Community Comes First

Rochelle says that the vision the team landed on five years ago is still shared with new staff members today. “It’s a place where we deliver high reliability, it’s family-centered, and it’s focused on healthcare equity.” This is particularly important in a hospital where “60% of our patients are people of color, 25% of them need an interpreter for their care, and more than 60% of them use some type of government program to pay for their care.”

With large healthcare disparities impacting this population, it was crucial to create a truly comfortable and welcoming facility. “We made some intentional decisions to make it more of a hospitality-based service and building,” Mike explains. “It has its own dedicated patient and family entrance, separate from the main hospital on the other side of the campus, to make it feel special. You come into a very hospitality-driven lobby, and then even in the patient care spaces themselves.”

Rochelle’s partners and predecessors at Regions had built many community partnerships over the years. “We had the unique opportunity to go out to those community partners and ask our Hmong community, what would you want to see in a birth center?” she says. “We are part of an organization within the Twin Cities called the Birth Equity Community Council, and we brought topics there for the black community to learn what have traditionally been barriers to them feeling comfortable in the spaces we provide.” 

From bringing a traditional Hmong post-pregnancy soup to the hospital’s kitchens—working with the University of Minnesota and Regions’ nutrition services teams to grow the required herbs—to integrating artwork and imagery reflective of diverse communities, the goal was to create a hospital where every family would feel at home.

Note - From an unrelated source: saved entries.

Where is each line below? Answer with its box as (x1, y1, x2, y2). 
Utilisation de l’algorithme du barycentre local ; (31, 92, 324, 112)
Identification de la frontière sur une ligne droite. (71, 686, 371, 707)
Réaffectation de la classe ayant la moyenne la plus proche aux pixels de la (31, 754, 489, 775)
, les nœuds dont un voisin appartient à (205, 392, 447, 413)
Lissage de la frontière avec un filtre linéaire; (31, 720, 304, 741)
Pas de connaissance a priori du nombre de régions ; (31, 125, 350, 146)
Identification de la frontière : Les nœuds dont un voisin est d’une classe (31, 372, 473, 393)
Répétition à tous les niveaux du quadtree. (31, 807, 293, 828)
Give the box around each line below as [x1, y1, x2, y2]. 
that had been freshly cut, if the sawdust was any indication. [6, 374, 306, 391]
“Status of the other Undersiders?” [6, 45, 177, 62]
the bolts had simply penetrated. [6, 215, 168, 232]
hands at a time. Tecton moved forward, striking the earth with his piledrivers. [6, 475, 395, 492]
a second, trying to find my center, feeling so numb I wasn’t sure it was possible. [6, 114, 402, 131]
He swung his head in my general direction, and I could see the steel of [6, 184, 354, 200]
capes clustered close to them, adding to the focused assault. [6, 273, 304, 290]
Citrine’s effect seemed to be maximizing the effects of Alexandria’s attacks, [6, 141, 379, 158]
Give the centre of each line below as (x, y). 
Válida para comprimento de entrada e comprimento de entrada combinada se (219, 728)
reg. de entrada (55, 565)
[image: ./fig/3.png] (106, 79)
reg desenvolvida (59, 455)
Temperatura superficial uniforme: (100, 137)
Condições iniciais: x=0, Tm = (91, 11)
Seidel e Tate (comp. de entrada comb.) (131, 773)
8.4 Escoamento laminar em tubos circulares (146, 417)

Quality Care, Thoughtfully Designed

To provide the highest quality of care, the team needed to utilize strategic healthcare design and progressive care models that would set the Regions Hospital Birth Center apart.

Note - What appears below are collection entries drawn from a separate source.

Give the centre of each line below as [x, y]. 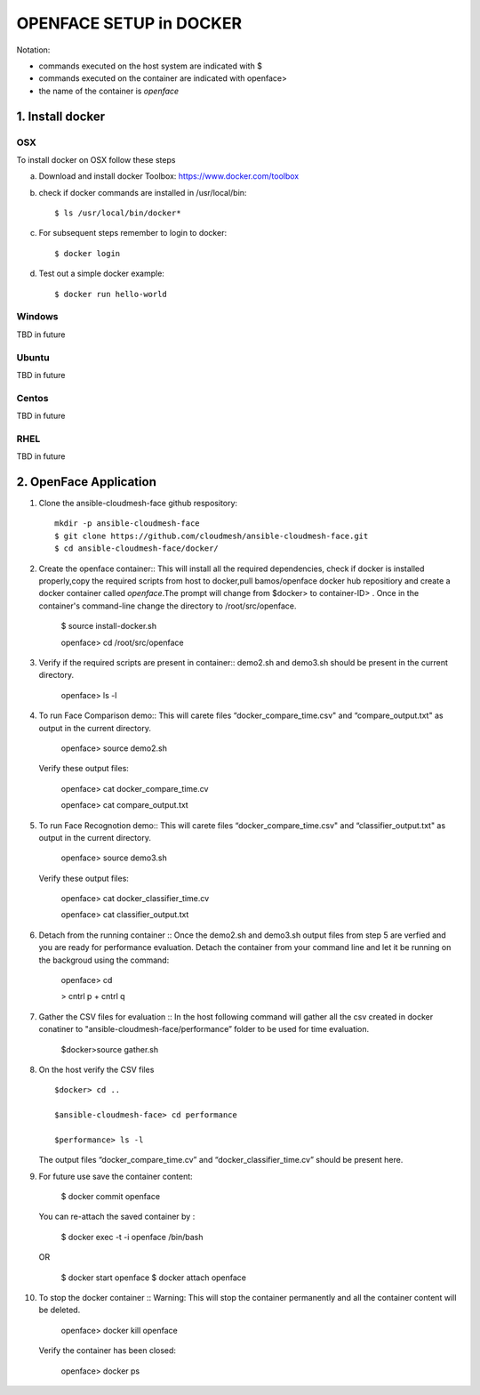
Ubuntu [33, 358]
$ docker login [88, 253]
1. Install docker [61, 116]
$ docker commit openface [110, 1197]
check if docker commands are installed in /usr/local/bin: [143, 192]
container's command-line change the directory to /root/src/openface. [168, 606]
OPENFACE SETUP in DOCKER [129, 23]
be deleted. [60, 1310]
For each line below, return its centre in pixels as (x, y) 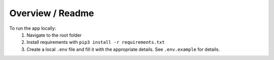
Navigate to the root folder (54, 35)
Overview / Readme (52, 13)
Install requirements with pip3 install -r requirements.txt (96, 42)
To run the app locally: (33, 28)
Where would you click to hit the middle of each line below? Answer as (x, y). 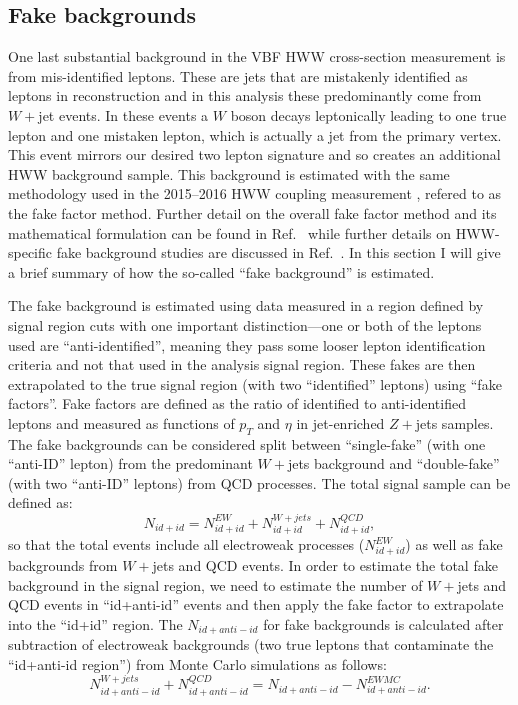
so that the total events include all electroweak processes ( (186, 544)
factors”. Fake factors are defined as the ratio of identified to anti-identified (237, 403)
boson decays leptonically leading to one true (368, 114)
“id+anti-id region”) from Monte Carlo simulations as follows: (197, 663)
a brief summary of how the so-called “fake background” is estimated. (221, 271)
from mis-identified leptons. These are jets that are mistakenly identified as (238, 75)
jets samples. (454, 422)
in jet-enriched (340, 422)
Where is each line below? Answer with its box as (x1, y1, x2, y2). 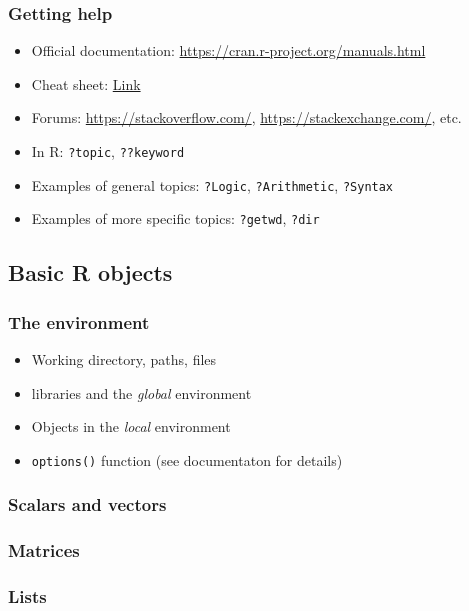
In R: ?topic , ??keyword (31, 141, 185, 161)
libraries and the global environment (31, 382, 252, 403)
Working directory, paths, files (31, 348, 217, 369)
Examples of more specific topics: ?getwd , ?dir (31, 208, 320, 229)
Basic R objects (8, 257, 173, 288)
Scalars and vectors (8, 492, 167, 517)
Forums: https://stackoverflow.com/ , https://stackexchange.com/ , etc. (31, 107, 462, 128)
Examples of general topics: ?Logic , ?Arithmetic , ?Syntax (31, 174, 394, 195)

“Regions had the first couplet care in the state of Minnesota,” Melanie shares. As a mother who was separated from her own premature baby after birth, the inclusion of this care model hit home for her. “He was born, they brought him straight to the nursery, and I had to stay in bed. It was so emotional. So, when our consultant brought the idea of couplet care, where both the newborn and the mom are cared for in the same room, it was just so touching for me.” Rochelle says that in their first year, they were able to keep approximately 200 babies and mothers together who would otherwise be separated without couplet care design.

The design team shares that thoughtful design and amenities extended to every corner of the hospital—from hotel-inspired bathrooms and birthing tubs to comforting aesthetics in the operating room since most patients are awake for C-sections. And as Melanie adds, the hospitality extends to staff spaces too. “We have our staff break rooms on the outside wall with access to gorgeous daylight, which doesn’t always happen, and then access to the new courtyard that was developed as part of the building as well.”

Five Years of Impact

Five years after opening, the Birth Center has exceeded expectations: a projected 30% growth in births by 2025 was achieved, adverse outcomes related to postpartum hemorrhage dropped by 21%, and families across the risk spectrum receive care tailored to their needs. “Women’s lives are saved at Regions Hospital,” Rochelle says.

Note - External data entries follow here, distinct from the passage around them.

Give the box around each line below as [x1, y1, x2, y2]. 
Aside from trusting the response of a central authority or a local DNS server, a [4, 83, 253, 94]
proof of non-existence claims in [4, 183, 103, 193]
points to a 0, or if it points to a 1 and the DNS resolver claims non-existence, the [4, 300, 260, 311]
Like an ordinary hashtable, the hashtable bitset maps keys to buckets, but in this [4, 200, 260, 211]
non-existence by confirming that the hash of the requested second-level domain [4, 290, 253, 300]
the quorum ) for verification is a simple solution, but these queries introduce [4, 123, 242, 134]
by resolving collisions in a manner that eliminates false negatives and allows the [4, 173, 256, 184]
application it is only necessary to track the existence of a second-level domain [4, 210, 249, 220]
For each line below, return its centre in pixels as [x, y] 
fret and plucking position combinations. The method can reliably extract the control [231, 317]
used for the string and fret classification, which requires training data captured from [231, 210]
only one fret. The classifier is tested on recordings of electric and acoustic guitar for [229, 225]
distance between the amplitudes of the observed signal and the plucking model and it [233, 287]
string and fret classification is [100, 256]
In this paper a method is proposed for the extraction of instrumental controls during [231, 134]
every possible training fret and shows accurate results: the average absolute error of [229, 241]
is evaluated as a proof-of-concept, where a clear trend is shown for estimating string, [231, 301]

Looking back, the group agrees on what made the difference: start with a clear vision, build inclusive processes early, and bring people together—physically—around shared goals. “These projects only work when the guiding principles are clear,” Mike says. “They keep everyone aligned when decisions get hard.”

“Having the BWBR team come in and just be super ears open, listening to that passion that the clinicians and the staff had for the care that we provide to families was really important. And it made something that is actually serving the community in the way that they need,” Rochelle shares.

Together, the strong vision and collective teamwork transformed the Birth Center into more than a successful facility—creating an environment where compassion, community, and care come together to serve families for years to come.